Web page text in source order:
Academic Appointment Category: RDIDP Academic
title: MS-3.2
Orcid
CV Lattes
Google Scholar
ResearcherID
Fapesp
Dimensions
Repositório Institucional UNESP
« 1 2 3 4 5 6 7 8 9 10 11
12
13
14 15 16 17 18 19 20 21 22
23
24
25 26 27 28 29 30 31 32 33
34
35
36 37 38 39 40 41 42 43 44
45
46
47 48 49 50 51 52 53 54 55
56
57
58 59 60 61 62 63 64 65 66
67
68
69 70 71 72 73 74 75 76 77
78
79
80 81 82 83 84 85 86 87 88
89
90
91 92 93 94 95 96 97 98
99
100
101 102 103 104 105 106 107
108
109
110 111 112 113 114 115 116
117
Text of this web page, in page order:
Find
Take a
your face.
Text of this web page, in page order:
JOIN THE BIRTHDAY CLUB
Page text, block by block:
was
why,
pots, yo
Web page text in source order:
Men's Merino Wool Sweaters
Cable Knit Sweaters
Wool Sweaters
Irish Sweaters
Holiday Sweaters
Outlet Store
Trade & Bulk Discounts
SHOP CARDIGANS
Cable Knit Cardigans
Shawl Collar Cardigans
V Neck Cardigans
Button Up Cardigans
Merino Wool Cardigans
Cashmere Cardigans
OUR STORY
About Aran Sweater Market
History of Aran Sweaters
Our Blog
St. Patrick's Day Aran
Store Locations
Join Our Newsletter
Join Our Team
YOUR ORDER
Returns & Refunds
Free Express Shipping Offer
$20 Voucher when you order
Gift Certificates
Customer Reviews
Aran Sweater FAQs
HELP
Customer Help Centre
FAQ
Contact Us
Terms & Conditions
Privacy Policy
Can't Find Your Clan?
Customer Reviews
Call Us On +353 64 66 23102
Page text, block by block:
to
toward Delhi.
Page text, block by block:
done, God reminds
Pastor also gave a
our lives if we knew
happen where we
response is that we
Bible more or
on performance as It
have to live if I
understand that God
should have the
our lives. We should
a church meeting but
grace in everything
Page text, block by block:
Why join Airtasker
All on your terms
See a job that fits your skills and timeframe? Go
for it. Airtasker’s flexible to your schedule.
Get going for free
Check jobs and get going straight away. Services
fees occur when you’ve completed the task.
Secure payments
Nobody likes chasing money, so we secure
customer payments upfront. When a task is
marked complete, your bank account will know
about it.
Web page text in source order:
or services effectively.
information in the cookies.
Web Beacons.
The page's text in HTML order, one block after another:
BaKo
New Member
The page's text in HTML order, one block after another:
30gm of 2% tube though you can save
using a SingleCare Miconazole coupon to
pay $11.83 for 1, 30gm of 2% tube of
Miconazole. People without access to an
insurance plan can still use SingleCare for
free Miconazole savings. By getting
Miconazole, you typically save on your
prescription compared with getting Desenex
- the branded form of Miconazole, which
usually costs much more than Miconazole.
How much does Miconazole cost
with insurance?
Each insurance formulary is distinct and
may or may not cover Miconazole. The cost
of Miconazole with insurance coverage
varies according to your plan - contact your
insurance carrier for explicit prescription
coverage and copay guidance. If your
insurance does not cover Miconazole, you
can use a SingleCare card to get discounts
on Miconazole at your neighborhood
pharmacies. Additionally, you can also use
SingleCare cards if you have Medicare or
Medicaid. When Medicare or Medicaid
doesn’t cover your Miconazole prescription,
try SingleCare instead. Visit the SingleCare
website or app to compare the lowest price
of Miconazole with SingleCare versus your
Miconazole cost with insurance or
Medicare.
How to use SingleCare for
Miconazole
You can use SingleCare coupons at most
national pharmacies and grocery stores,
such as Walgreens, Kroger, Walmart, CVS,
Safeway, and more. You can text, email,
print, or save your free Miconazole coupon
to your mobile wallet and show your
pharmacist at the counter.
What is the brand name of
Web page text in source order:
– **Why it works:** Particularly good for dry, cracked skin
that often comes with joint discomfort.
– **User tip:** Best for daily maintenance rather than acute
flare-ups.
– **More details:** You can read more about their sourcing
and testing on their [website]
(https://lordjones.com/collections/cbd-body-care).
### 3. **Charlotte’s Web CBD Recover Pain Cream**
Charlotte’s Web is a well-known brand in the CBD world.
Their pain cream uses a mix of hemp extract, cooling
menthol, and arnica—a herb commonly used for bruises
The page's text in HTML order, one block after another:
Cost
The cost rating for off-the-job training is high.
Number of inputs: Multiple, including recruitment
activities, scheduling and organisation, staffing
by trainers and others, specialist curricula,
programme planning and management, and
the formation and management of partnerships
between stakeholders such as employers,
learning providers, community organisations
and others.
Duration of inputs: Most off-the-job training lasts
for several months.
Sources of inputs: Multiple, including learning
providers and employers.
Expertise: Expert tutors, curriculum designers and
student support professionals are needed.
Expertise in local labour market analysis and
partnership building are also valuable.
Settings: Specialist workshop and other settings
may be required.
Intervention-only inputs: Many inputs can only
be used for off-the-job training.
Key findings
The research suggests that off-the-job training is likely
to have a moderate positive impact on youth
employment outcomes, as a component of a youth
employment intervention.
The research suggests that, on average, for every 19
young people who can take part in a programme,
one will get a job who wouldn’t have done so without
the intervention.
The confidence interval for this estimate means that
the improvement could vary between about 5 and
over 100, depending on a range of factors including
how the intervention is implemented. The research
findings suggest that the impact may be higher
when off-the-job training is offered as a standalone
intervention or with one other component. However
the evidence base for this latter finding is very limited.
----------
**Prompt:** Everything in the records above should be written out again exactly.

**Response to the exercise:**
Web page text in source order:
Academic Appointment Category: RDIDP Academic
title: MS-3.2
Orcid
CV Lattes
Google Scholar
ResearcherID
Fapesp
Dimensions
Repositório Institucional UNESP
« 1 2 3 4 5 6 7 8 9 10 11
12
13
14 15 16 17 18 19 20 21 22
23
24
25 26 27 28 29 30 31 32 33
34
35
36 37 38 39 40 41 42 43 44
45
46
47 48 49 50 51 52 53 54 55
56
57
58 59 60 61 62 63 64 65 66
67
68
69 70 71 72 73 74 75 76 77
78
79
80 81 82 83 84 85 86 87 88
89
90
91 92 93 94 95 96 97 98
99
100
101 102 103 104 105 106 107
108
109
110 111 112 113 114 115 116
117
Text of this web page, in page order:
Find
Take a
your face.
Text of this web page, in page order:
JOIN THE BIRTHDAY CLUB
Page text, block by block:
was
why,
pots, yo
Web page text in source order:
Men's Merino Wool Sweaters
Cable Knit Sweaters
Wool Sweaters
Irish Sweaters
Holiday Sweaters
Outlet Store
Trade & Bulk Discounts
SHOP CARDIGANS
Cable Knit Cardigans
Shawl Collar Cardigans
V Neck Cardigans
Button Up Cardigans
Merino Wool Cardigans
Cashmere Cardigans
OUR STORY
About Aran Sweater Market
History of Aran Sweaters
Our Blog
St. Patrick's Day Aran
Store Locations
Join Our Newsletter
Join Our Team
YOUR ORDER
Returns & Refunds
Free Express Shipping Offer
$20 Voucher when you order
Gift Certificates
Customer Reviews
Aran Sweater FAQs
HELP
Customer Help Centre
FAQ
Contact Us
Terms & Conditions
Privacy Policy
Can't Find Your Clan?
Customer Reviews
Call Us On +353 64 66 23102
Page text, block by block:
to
toward Delhi.
Page text, block by block:
done, God reminds
Pastor also gave a
our lives if we knew
happen where we
response is that we
Bible more or
on performance as It
have to live if I
understand that God
should have the
our lives. We should
a church meeting but
grace in everything
Page text, block by block:
Why join Airtasker
All on your terms
See a job that fits your skills and timeframe? Go
for it. Airtasker’s flexible to your schedule.
Get going for free
Check jobs and get going straight away. Services
fees occur when you’ve completed the task.
Secure payments
Nobody likes chasing money, so we secure
customer payments upfront. When a task is
marked complete, your bank account will know
about it.
Web page text in source order:
or services effectively.
information in the cookies.
Web Beacons.
The page's text in HTML order, one block after another:
BaKo
New Member
The page's text in HTML order, one block after another:
30gm of 2% tube though you can save
using a SingleCare Miconazole coupon to
pay $11.83 for 1, 30gm of 2% tube of
Miconazole. People without access to an
insurance plan can still use SingleCare for
free Miconazole savings. By getting
Miconazole, you typically save on your
prescription compared with getting Desenex
- the branded form of Miconazole, which
usually costs much more than Miconazole.
How much does Miconazole cost
with insurance?
Each insurance formulary is distinct and
may or may not cover Miconazole. The cost
of Miconazole with insurance coverage
varies according to your plan - contact your
insurance carrier for explicit prescription
coverage and copay guidance. If your
insurance does not cover Miconazole, you
can use a SingleCare card to get discounts
on Miconazole at your neighborhood
pharmacies. Additionally, you can also use
SingleCare cards if you have Medicare or
Medicaid. When Medicare or Medicaid
doesn’t cover your Miconazole prescription,
try SingleCare instead. Visit the SingleCare
website or app to compare the lowest price
of Miconazole with SingleCare versus your
Miconazole cost with insurance or
Medicare.
How to use SingleCare for
Miconazole
You can use SingleCare coupons at most
national pharmacies and grocery stores,
such as Walgreens, Kroger, Walmart, CVS,
Safeway, and more. You can text, email,
print, or save your free Miconazole coupon
to your mobile wallet and show your
pharmacist at the counter.
What is the brand name of
Web page text in source order:
– **Why it works:** Particularly good for dry, cracked skin
that often comes with joint discomfort.
– **User tip:** Best for daily maintenance rather than acute
flare-ups.
– **More details:** You can read more about their sourcing
and testing on their [website]
(https://lordjones.com/collections/cbd-body-care).
### 3. **Charlotte’s Web CBD Recover Pain Cream**
Charlotte’s Web is a well-known brand in the CBD world.
Their pain cream uses a mix of hemp extract, cooling
menthol, and arnica—a herb commonly used for bruises
The page's text in HTML order, one block after another:
Cost
The cost rating for off-the-job training is high.
Number of inputs: Multiple, including recruitment
activities, scheduling and organisation, staffing
by trainers and others, specialist curricula,
programme planning and management, and
the formation and management of partnerships
between stakeholders such as employers,
learning providers, community organisations
and others.
Duration of inputs: Most off-the-job training lasts
for several months.
Sources of inputs: Multiple, including learning
providers and employers.
Expertise: Expert tutors, curriculum designers and
student support professionals are needed.
Expertise in local labour market analysis and
partnership building are also valuable.
Settings: Specialist workshop and other settings
may be required.
Intervention-only inputs: Many inputs can only
be used for off-the-job training.
Key findings
The research suggests that off-the-job training is likely
to have a moderate positive impact on youth
employment outcomes, as a component of a youth
employment intervention.
The research suggests that, on average, for every 19
young people who can take part in a programme,
one will get a job who wouldn’t have done so without
the intervention.
The confidence interval for this estimate means that
the improvement could vary between about 5 and
over 100, depending on a range of factors including
how the intervention is implemented. The research
findings suggest that the impact may be higher
when off-the-job training is offered as a standalone
intervention or with one other component. However
the evidence base for this latter finding is very limited.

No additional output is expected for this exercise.